Oh, another thought on attire... if you have friends who can loan you attire that fits, that's also a plus too... I had family who kept wanting to loan me their ski bibs but I didn't like them... when I was down in the snow and trying to get back up, the ski bibs were too tight and uncomfortable... I prefer baggy snowpants so that I can feel I have more room and it's not as uncomfortable trying to flip over or stand up... If you with pants over bibs, make sure to wear a belt or have a jacket that connects on the inside... last season I was constantly getting snow in my lower back... I was fine when I was snowboarding, but when it was time to take a pee break... well, getting constant cold shivers and getting wet isn't fun... I much prefer to stay dry (I'm someone who gets cold really easily)...

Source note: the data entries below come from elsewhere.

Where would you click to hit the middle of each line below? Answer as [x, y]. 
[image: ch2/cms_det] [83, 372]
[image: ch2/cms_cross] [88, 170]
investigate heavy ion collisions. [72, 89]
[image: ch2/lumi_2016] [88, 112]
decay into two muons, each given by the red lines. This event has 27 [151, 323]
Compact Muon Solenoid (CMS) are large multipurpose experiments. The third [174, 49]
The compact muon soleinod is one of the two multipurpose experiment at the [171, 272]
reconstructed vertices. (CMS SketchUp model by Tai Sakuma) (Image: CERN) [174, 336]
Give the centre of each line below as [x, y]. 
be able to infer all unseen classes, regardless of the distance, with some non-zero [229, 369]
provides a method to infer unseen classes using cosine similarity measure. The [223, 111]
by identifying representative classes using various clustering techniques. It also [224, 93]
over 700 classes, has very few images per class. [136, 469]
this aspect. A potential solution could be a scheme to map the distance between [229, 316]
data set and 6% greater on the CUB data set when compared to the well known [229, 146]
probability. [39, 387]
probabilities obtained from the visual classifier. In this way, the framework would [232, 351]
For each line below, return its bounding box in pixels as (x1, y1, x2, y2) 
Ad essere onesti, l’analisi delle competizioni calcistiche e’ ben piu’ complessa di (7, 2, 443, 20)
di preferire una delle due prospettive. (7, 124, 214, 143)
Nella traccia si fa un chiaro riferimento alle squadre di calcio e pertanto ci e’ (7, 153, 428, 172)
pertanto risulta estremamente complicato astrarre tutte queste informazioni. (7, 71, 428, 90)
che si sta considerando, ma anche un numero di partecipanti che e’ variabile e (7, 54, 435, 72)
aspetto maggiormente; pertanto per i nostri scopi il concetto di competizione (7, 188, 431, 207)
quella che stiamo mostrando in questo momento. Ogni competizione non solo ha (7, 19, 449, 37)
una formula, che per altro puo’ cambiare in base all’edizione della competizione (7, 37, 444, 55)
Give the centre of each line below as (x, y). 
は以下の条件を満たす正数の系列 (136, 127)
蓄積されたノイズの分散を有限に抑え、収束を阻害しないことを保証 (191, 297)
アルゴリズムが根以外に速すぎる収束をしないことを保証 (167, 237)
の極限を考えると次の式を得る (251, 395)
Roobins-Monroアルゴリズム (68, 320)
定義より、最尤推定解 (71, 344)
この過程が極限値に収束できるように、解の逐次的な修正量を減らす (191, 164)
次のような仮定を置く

Have fun at the tent sale and report back on your findings.


----------



## kri$han (Feb 24, 2007)

Click this link about the snowboarding show this weekend; 2008 Toronto Ski, Snowboard&Travel Show (its a bit of a drive from Timmins), but you can get some good advice there or an idea of what you want just by asking around. Or if you do some online research, you might want to check out the show sometime to have a look at things in-person.

Welcome to the forum!, I'm a Greater Toronto Area resident, myself and make weekly trips up to Blue Mtn. when the white and fluffy's on the ground up there 

Maybe you'll catch me ridin out there this year.

:thumbsup:


----------